Le critiche dai maestri della tradizione
Sebbene l’invenzione di Padraig abbia risposto ai musicisti in cerca di soluzioni etiche e sostenibili, non sembra aver ricevuto una calorosa accoglienza dai liutai fedeli agli insegnamenti di Antonio Stradivari. Dopo il violino in seta di ragno creato dal designer Luca Alessandrini, e quello di ghiaccio dell’artista americano Tim Linhart, anche il violino vegano ad alcuni è sembrato un tentativo azzardato di stravolgere la tradizione. Ad esprimere tale parere, scrive Nicola Arrigoni su «La Provincia» di Cremona, sono stati i liutai cremonesi Stefano Conia, Giorgio Scolari e Shuichi Takahashi (violinista giapponese trasferitosi a Cremona per studiare liuteria) che, dopo aver visionato il video di presentazione di Padraig, sono rimasti poco convinti dall’utilizzo della colla vegetale e dal suono del violino stesso.
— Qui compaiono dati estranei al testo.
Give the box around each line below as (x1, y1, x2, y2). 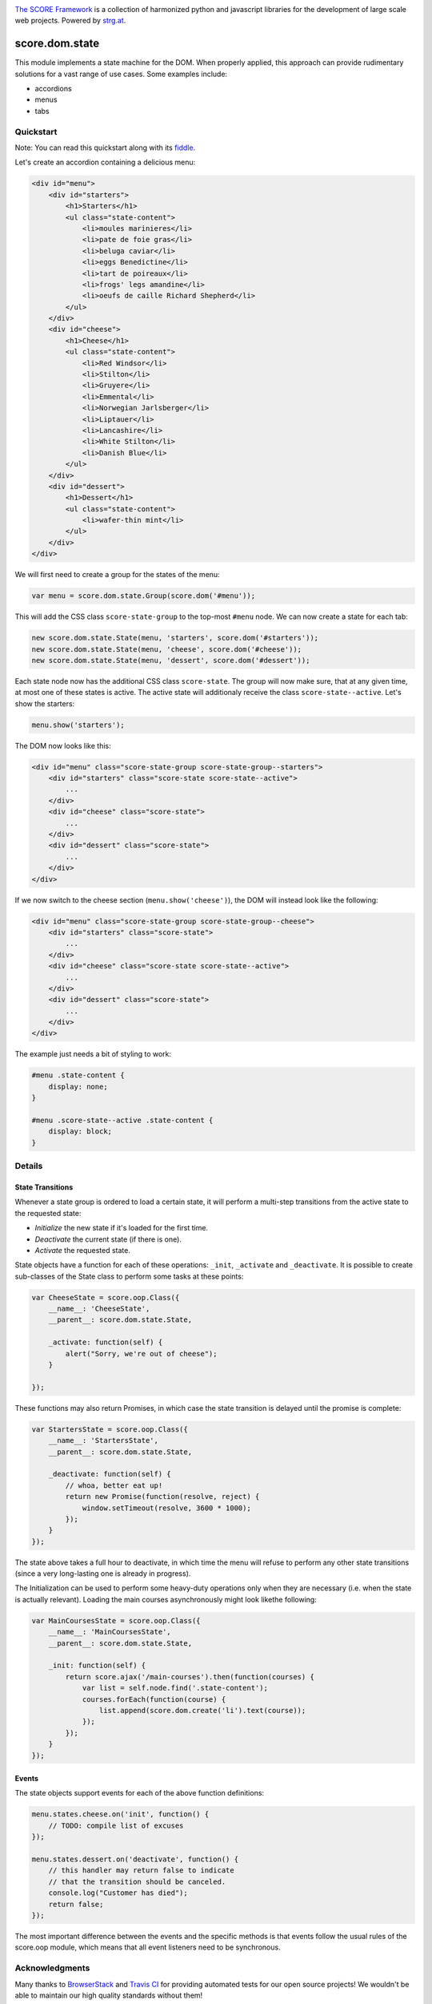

Secondo i maestri, infatti, l’utilizzo della colla animale (tramandato per secoli) ha garantito la durevolezza degli strumenti negli anni, a differenza di quella vegetale che a parer loro sarebbe obsoleta. Mentre la qualità del suono farebbe “inorridire” gli intenditori e non glorifica lo sforzo e il prezzo finale di tale impresa. Infine, rimane l’inciso del maestro Takahashi, il quale afferma che acquistare un violino instabile potrebbe rivelarsi un rischio non da poco in un periodo storico in cui le commesse “sono quello che sono”. Innovazione e sostenibilità si scontrano ancora una volta con tradizione e classicismo. Il dibattito per ora rimane aperto ma resta l’urgenza di portare maggiore consapevolezza e attenzione anche nel settore della musica per non dare mai per scontato l’impatto che le nostre tradizioni hanno sull’ambiente.